So I do not ask you, my friends, in asking you to make up your mind that, by God's help and grace, you will make God's will your rule, and walk where God points your way; I do not ask you to disdain consequences; I ask you to weigh the consequences of all your conduct, carefully and deliberately. Only

see to it that you remember that there are consequences of all we do, which reach on through eternity; that our "works will follow us beyond the grave, both in the character they stamp upon us, and in the awful responsibility which comes of this truth, that we must answer for every word and deed at the throne of judgment. It is indeed a miserable and unworthy thing to weigh consequences in that petty fashion in which many do, and, when duty is plain, to be always thinking, What will such a one say? Won't this give offence to such another? May not all this do me harm, somehow? My friends, if God has made the path of duty plain before us, then let us sweep all that away! If God tells us that we must give up the hundred talents, then in God's name let them go! Let them go, though no recompense should ever come, just because God bids us! Let them go, gratefully remembering that God can give us much more than this; that there never was a sacrifice made by man for God's sake and at God's bidding, but God has requited, and will requite, a hundredfold.

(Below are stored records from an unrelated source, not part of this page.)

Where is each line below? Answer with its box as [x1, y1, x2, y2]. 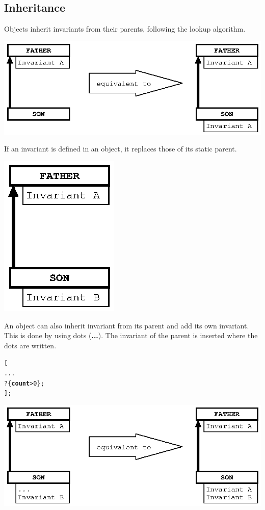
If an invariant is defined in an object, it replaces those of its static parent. [4, 143, 237, 154]
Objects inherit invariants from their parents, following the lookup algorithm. [4, 23, 246, 34]
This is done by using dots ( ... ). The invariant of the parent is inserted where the [4, 330, 258, 341]
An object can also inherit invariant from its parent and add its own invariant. [4, 320, 249, 330]
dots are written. [4, 340, 57, 350]
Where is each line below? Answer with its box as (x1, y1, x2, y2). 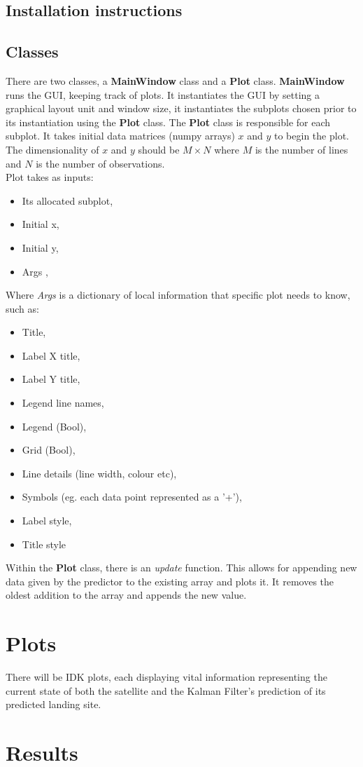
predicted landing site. (6, 697, 101, 712)
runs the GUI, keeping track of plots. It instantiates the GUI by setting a (6, 87, 320, 102)
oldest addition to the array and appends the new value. (6, 588, 247, 602)
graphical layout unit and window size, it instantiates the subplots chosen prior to (6, 101, 357, 116)
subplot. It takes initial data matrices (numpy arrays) (6, 128, 235, 143)
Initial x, (22, 217, 59, 231)
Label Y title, (22, 372, 80, 386)
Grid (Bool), (22, 442, 76, 457)
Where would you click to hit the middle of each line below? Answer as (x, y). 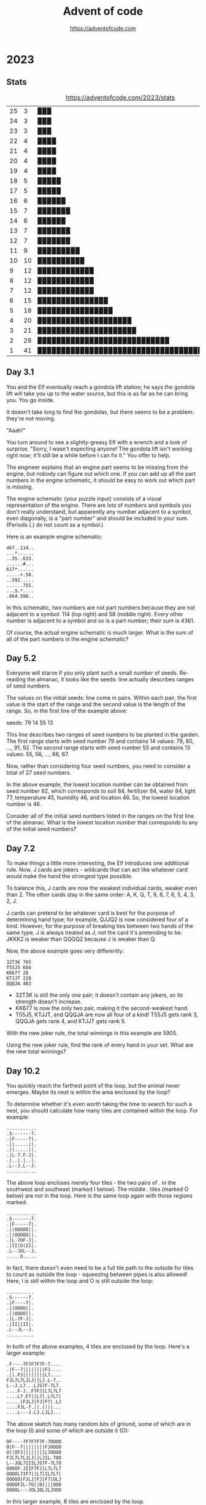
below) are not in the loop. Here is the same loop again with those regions (100, 1196)
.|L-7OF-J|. (21, 1240)
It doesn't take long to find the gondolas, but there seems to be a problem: (100, 412)
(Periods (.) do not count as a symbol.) (55, 524)
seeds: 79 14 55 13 (30, 723)
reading (16, 679)
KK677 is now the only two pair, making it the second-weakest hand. (102, 1008)
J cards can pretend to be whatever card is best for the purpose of (91, 913)
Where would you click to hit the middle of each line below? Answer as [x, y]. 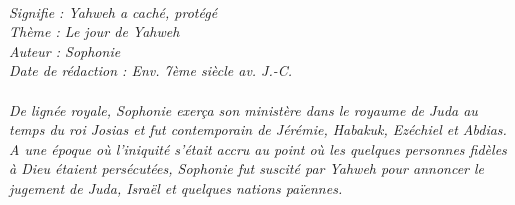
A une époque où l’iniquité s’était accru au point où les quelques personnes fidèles [258, 148]
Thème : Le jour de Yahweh [94, 31]
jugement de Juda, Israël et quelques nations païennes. [176, 187]
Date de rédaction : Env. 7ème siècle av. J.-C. [151, 70]
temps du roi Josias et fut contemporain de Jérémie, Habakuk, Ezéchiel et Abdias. [258, 129]
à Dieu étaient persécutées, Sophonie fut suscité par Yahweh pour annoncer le [247, 168]
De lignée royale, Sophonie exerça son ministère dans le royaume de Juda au [243, 109]
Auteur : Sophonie [65, 50]
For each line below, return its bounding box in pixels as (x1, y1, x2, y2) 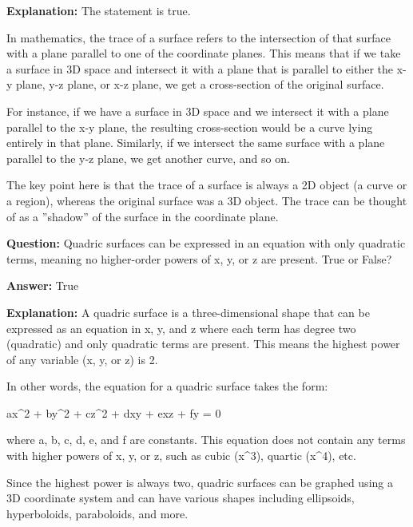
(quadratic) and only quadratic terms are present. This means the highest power (6, 335, 400, 352)
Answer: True (6, 277, 79, 294)
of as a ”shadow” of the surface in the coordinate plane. (6, 208, 279, 224)
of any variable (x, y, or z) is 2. (6, 351, 158, 367)
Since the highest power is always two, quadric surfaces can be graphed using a (6, 474, 393, 490)
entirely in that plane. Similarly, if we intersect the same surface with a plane (6, 134, 385, 151)
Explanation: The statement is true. (6, 2, 191, 18)
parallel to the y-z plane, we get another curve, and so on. (6, 149, 290, 166)
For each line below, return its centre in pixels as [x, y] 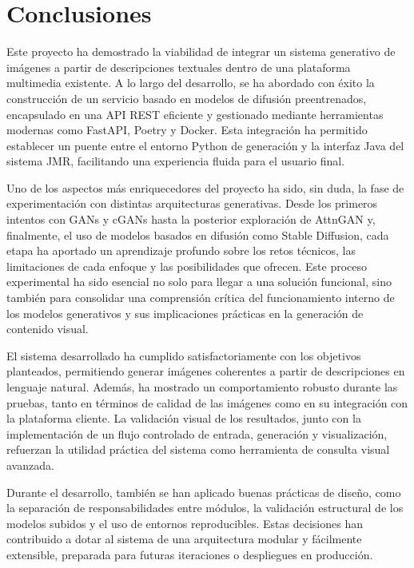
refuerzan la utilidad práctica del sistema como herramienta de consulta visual [198, 449]
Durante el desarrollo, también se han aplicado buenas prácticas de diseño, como [204, 492]
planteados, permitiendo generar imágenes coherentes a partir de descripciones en [206, 371]
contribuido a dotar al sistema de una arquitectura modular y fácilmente [184, 539]
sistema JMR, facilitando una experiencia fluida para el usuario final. [176, 161]
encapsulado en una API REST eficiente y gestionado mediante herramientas [195, 114]
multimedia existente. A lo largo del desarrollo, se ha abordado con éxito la [191, 83]
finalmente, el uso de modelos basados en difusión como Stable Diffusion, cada [198, 234]
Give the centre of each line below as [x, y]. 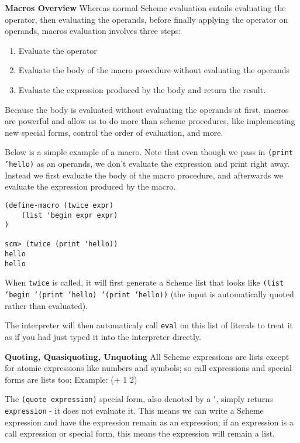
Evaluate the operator [58, 50]
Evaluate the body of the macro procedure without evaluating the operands [154, 70]
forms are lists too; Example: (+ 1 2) [71, 379]
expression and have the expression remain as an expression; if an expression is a [149, 422]
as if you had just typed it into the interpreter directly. [103, 336]
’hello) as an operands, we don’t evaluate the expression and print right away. [147, 163]
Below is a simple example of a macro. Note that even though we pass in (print [149, 152]
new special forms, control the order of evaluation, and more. [114, 132]
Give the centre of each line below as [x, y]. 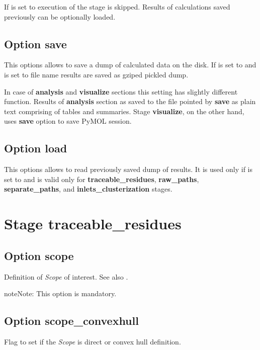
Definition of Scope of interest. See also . [66, 276]
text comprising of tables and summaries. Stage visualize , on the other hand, [124, 111]
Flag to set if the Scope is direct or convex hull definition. [93, 341]
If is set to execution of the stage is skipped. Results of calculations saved [117, 7]
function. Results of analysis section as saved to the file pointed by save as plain [130, 101]
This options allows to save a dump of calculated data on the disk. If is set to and [130, 65]
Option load [36, 148]
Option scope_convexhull [71, 321]
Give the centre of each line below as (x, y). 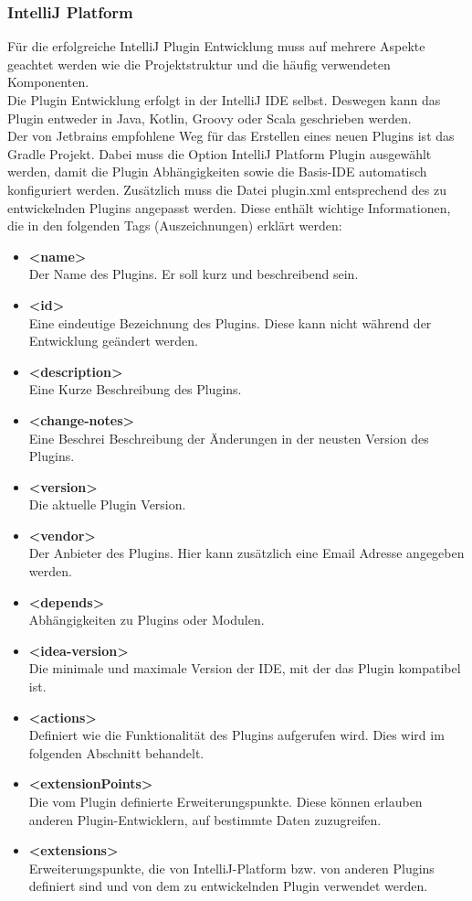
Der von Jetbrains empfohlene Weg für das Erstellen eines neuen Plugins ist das (231, 136)
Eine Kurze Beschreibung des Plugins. (135, 389)
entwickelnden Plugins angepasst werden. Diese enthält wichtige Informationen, (229, 207)
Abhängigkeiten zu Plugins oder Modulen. (147, 620)
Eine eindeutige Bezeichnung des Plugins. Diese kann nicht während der (230, 322)
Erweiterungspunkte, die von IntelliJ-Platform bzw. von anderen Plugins (231, 868)
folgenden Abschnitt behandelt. (116, 752)
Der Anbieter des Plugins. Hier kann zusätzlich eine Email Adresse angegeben (246, 553)
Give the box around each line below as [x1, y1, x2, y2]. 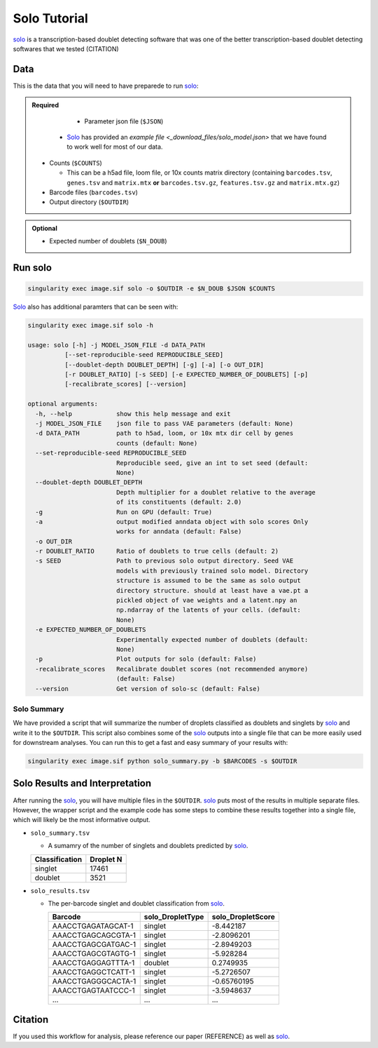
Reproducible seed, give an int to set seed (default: [115, 459, 309, 466]
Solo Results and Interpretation [13, 777, 152, 789]
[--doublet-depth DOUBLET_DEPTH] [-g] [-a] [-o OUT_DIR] [64, 361, 265, 368]
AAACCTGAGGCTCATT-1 [52, 967, 135, 977]
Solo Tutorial [13, 11, 89, 26]
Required [31, 101, 59, 109]
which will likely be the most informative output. [13, 816, 150, 824]
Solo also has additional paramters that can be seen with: [13, 302, 178, 311]
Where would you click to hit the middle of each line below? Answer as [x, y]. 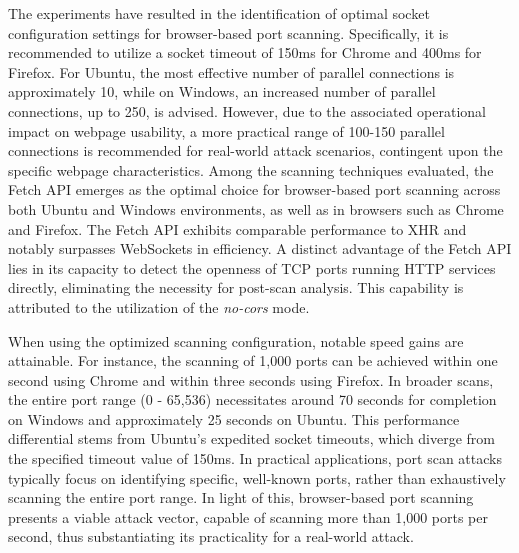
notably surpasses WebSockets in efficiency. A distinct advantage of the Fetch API [260, 248]
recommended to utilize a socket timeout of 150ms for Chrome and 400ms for [245, 52]
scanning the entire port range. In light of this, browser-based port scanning [241, 497]
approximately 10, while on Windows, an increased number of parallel [222, 91]
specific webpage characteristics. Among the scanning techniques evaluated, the [251, 169]
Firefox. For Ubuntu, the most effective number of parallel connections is [231, 71]
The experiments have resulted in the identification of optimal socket [219, 13]
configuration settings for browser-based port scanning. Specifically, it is [228, 32]
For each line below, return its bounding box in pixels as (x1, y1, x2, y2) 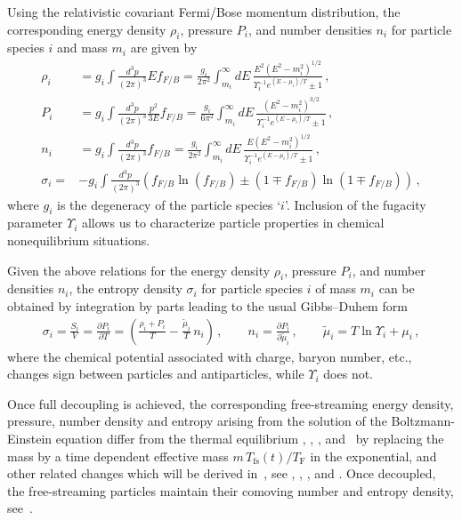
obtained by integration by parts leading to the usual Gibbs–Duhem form (7, 296, 408, 315)
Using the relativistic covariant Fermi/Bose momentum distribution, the (7, 3, 401, 20)
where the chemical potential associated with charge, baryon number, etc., (7, 347, 412, 365)
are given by (130, 38, 198, 57)
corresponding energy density (7, 20, 166, 38)
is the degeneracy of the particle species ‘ (57, 195, 281, 213)
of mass (315, 279, 356, 298)
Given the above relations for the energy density (7, 260, 271, 279)

Take no man's word for that; listen to the words of the Reedemer: "And every one that hath forsaken houses, or brethren, or sisters, or father, or mother, or wife, or children, or lands, for My sake, shall receive an hundredfold, and shall inherit everlasting life." Let us go where God bids us, brethren, though the way be rough and steep; it is enough that it is His way. Let us trust God, and do right; and it will all be well in the end!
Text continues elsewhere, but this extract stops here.